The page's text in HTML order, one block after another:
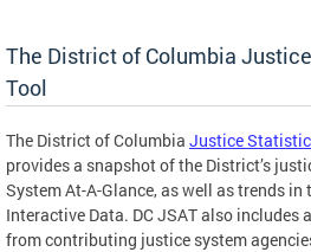
The District of Columbia
Tool
The District of Columbia Justice
provides a snapshot of the District’s
System At-A-Glance, as well as trends
Interactive Data. DC JSAT also
from contributing justice system

REQUIRED WORK – All entries need to be duplicated exactly, apart from the images.

REPLY –
The page's text in HTML order, one block after another:
The District of Columbia
Tool
The District of Columbia Justice
provides a snapshot of the District’s
System At-A-Glance, as well as trends
Interactive Data. DC JSAT also
from contributing justice system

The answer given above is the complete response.